Supplied data:
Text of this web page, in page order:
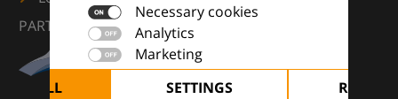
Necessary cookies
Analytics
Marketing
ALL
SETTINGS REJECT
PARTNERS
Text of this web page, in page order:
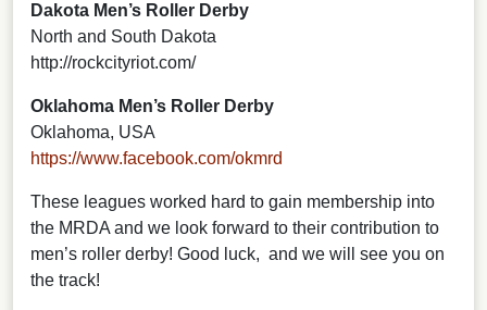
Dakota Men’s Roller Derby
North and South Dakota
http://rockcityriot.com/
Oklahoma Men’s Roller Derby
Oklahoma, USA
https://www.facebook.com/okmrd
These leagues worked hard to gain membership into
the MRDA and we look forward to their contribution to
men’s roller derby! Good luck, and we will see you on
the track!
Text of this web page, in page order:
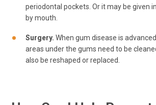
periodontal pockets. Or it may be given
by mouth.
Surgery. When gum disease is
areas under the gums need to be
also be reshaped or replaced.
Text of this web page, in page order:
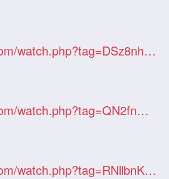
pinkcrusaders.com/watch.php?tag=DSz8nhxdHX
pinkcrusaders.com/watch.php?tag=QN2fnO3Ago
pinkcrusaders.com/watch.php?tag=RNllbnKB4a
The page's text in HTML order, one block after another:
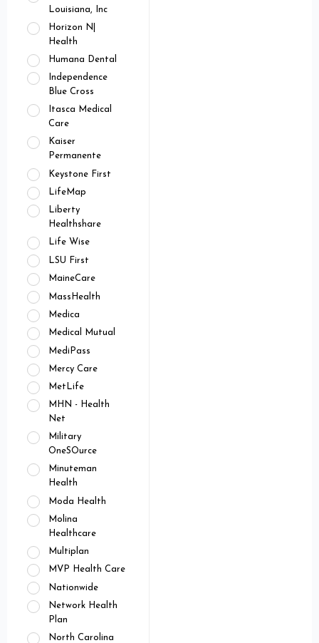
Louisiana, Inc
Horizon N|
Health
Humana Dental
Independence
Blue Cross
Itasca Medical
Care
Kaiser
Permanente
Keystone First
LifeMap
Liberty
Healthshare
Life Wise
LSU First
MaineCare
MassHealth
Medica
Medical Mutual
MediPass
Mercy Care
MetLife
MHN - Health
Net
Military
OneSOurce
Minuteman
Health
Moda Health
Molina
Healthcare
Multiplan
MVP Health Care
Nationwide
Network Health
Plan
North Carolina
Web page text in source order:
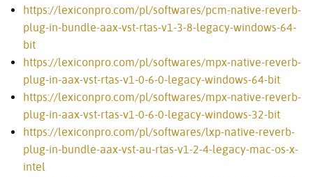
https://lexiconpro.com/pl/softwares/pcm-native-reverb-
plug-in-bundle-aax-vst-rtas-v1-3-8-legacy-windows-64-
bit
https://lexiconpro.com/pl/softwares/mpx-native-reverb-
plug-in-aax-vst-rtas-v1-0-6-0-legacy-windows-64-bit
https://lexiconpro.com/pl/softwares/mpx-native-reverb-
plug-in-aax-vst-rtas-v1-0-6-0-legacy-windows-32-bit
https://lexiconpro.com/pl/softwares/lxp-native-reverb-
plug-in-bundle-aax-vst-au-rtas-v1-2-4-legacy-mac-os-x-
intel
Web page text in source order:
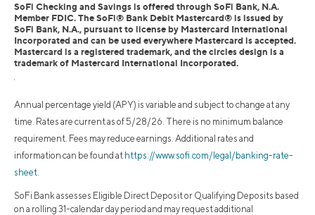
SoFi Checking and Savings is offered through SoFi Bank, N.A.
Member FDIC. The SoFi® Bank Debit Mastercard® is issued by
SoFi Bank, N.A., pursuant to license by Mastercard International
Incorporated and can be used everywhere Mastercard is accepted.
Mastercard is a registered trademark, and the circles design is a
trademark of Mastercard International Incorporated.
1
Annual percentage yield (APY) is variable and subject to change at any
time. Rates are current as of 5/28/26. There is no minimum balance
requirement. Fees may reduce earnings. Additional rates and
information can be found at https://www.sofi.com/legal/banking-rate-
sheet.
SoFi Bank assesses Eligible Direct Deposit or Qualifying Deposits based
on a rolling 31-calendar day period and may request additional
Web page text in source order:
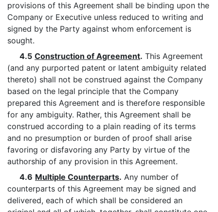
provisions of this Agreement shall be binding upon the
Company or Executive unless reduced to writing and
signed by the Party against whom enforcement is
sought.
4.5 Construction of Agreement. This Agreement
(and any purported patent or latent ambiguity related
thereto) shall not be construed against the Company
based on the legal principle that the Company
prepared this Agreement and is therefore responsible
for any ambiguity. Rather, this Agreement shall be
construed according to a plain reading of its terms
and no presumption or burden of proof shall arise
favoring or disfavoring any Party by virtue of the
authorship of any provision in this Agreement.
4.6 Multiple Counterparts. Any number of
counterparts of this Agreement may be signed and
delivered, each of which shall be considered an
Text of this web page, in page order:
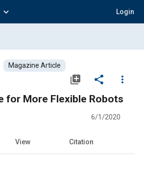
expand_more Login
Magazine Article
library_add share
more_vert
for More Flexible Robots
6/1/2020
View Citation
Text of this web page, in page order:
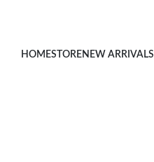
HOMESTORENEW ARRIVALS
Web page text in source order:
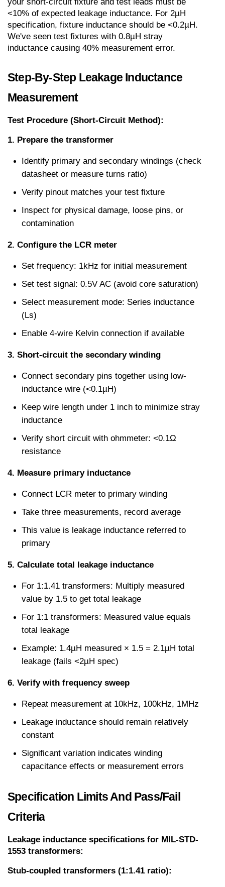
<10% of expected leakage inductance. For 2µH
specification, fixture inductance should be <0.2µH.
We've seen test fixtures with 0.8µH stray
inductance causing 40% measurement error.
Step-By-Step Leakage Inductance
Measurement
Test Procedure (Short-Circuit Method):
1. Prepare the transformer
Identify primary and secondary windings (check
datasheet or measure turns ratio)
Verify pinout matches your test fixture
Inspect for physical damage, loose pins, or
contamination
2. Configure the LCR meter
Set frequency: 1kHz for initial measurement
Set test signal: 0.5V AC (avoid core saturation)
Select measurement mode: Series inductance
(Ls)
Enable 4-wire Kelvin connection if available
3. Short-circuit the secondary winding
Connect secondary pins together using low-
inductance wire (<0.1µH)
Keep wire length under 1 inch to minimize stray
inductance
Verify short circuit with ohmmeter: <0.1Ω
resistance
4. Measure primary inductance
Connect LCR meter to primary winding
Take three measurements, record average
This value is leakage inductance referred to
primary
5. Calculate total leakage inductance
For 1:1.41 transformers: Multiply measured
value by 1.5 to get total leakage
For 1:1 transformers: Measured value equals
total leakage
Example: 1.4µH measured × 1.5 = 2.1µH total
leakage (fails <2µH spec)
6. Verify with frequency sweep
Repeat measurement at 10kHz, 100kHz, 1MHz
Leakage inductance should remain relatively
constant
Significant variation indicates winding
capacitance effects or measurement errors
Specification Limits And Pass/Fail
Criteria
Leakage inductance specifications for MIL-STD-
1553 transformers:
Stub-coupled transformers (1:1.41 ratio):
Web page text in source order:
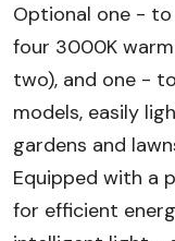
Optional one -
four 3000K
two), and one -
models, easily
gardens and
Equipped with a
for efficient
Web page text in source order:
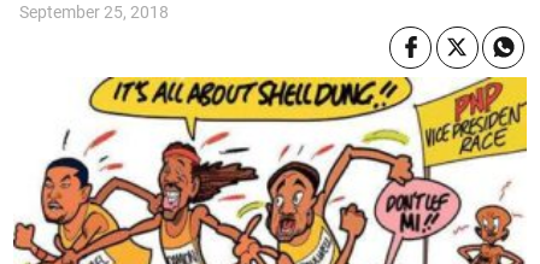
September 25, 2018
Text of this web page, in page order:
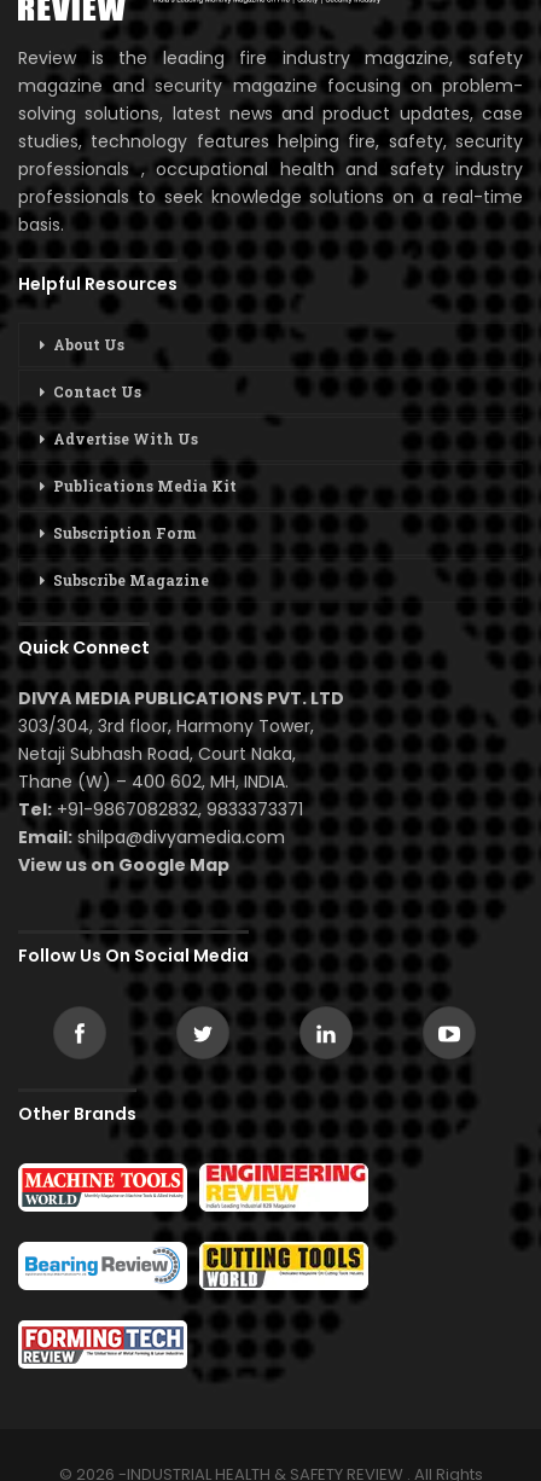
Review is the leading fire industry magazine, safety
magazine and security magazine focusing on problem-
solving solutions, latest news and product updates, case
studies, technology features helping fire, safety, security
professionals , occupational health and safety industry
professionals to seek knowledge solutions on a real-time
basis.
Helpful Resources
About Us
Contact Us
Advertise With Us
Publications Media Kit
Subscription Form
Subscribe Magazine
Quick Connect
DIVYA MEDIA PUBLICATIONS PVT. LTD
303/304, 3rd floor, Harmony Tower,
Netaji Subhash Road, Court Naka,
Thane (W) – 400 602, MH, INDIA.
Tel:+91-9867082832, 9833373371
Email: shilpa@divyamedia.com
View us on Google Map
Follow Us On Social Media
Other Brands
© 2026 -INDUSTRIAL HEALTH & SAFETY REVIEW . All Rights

---

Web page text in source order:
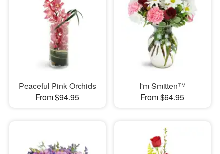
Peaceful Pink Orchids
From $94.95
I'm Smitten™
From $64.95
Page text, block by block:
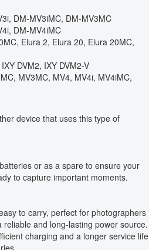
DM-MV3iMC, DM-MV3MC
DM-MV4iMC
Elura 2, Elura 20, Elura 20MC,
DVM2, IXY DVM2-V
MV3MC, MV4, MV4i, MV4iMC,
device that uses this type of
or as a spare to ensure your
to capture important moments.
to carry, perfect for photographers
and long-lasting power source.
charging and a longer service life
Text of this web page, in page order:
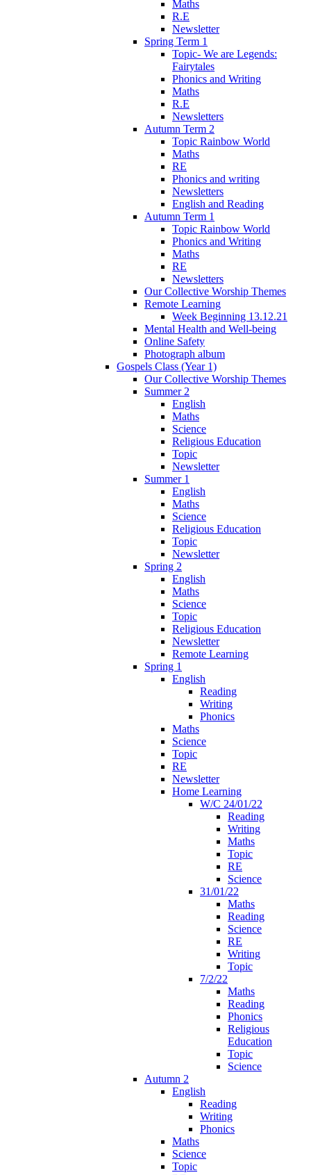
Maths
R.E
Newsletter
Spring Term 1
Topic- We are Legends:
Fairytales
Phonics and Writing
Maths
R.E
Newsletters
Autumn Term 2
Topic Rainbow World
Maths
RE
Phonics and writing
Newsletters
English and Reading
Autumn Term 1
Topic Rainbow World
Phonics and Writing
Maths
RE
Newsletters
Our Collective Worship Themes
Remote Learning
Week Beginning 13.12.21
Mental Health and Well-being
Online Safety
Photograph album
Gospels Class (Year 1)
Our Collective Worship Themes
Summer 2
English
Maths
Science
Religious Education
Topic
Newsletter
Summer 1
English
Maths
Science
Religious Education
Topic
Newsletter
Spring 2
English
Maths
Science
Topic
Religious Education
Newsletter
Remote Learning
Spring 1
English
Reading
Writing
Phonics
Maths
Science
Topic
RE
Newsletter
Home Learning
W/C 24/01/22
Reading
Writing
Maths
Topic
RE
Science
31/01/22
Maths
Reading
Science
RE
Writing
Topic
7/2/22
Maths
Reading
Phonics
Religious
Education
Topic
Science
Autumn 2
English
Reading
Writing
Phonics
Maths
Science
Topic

About this exercise: Go through the listing above and copy each line where the string "wire" appears.

Reply to the exercise:
Enable 4-wire Kelvin connection if available
inductance wire (<0.1µH)
Keep wire length under 1 inch to minimize stray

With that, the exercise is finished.